10「不知道能发生什么事儿」〜大陸時間で生きるひとたち〜

2016年8月30日 / コトバの魔法




 約束の時間はキッチリと守り、5分前には待ち合わせ場所に到着、もしも少しでも遅れるのなら事前に連絡をする。日本でなら、社会人として当たり前のルールかもしれない。しかし、わかってはいるもののこれがなかなか出来ず、いつまでたっても時間にルーズすぎると怒られてばかりいた。日本で暮らしていた頃は……

 中国に来てから、時間のことで怒られたり注意されたりすることが激減した。相変わらずちょっと遅れてしまうのだが、それでも中国人の友だちたちより早く着いていることが多い。そもそも約束の時間がアバウトなのだ。「朝行くから」「午後に届けます」という感じで、時間を指定してこない。そして、待っているこちらも、朝一番でやって来るとは思っていない。午後に届くというなら夕方ぐらいだろうと推測する。

 もともとが時間にきちんとしていない私からすると、このいい加減さは快適だ。のんびりとした時間感覚を『大陸時間』とよんで満喫していた。しかし、何事においても許容範囲というものがある。想像を上回る大物があらわれた。

 長いつきあいの友人なのだが、中国の南方に住んでいるのでなかなか会う機会がない。それでも、たまに出張で北京に来ることがあり、「来週、北京に行くから会おうね」と彼女から連絡がくる。「もちろん!楽しみに待っているよ!」と返事をするのだが、さて来週のいつ来るのか、どこで会うのか、まったく伝えてこない。そして、その週末になってもまだ音沙汰がなく、北京に来なかったのかなと思っていると、「近くの駅にいるのだけど、今から会える?」と電話がかかってくるのだ。

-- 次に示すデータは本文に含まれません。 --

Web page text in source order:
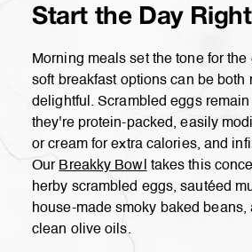
Start the Day Right
Morning meals set the tone for the
soft breakfast options can be both
delightful. Scrambled eggs
they're protein-packed, easily
or cream for extra calories, and
Our Breakky Bowl takes this
herby scrambled eggs, sautéed
house-made smoky baked beans,
clean olive oils.
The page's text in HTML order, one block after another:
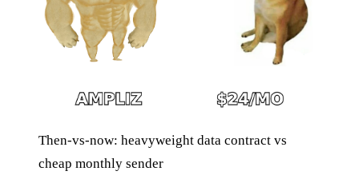
Then-vs-now: heavyweight data contract vs
cheap monthly sender
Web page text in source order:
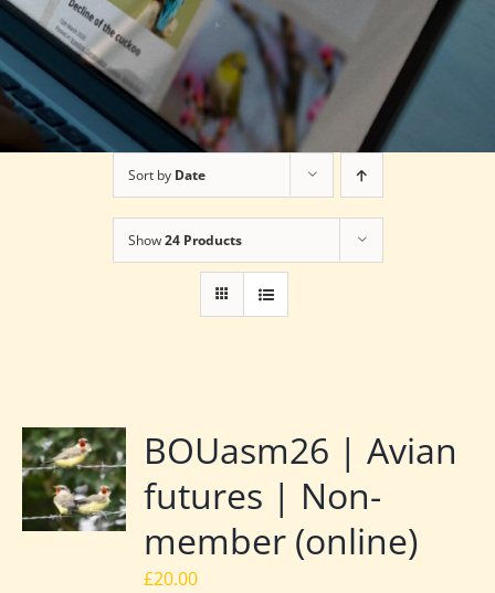
Sort by Date
Show24 Products
BOUasm26 | Avian
futures | Non-
member (online)
£20.00

 時間とか約束の概念をはるかに超えてしまっている。日本人とは時間感覚があきらかに違う。彼女が来るのを一緒にまっていた中国人の友だちに、なぜ中国の人たちは約束が大雑把なのかと尋ねてみた。

すると、 
「不知道能发生什么事儿
(bù zhī dào néng fā shēng shén me shì ér/何がおこるかわからない)」
という答えがかえってきた。

 バスや電車が時間通り動いているわけではない。渋滞になれば10分で行けるところに1時間かかったりする。ちょっとした用事をするのにも思った以上に時間をとられたりするのだ。細かな約束をしたところで、その時になってみないと何がおこるかわからないじゃないか、というのだ。確かにそれは一理ある。しかし、急に近くに来たから会えるかときかれても、こちらに予定がはいっていたらどうするのだろう。すると、友だちは「それも含めて、何がおこるかわからない」のだと笑って答えた。

 そんな彼らからすると、私は時間に几帳面で細かすぎるらしい。日本にいたらそんな風に言われることはまずない。異文化で暮らしていることを感じながら、久々の再会を祝って乾杯したビールを飲みほした。



「不知道能发生什么事儿」
(bù zhī dào néng fā shēng shén me shì ér/何がおこるかわからない)


Kiyomiy

投稿者について

Kiyomiy: [投稿者名]Kiyomiy [投稿者経歴] 1976年生まれ。静岡県出身。 コマ撮り (ストップモーション)映像撮影やデザイン制作、 オリジナルグッズの企画制作を行う『FrameCue』(http://framecue.net)主宰。 ブログ『ツクルビヨリ』(http://framecue. net/tsukurubiyori/)にて仕事からプライベート まで365日つくる毎日を記録中。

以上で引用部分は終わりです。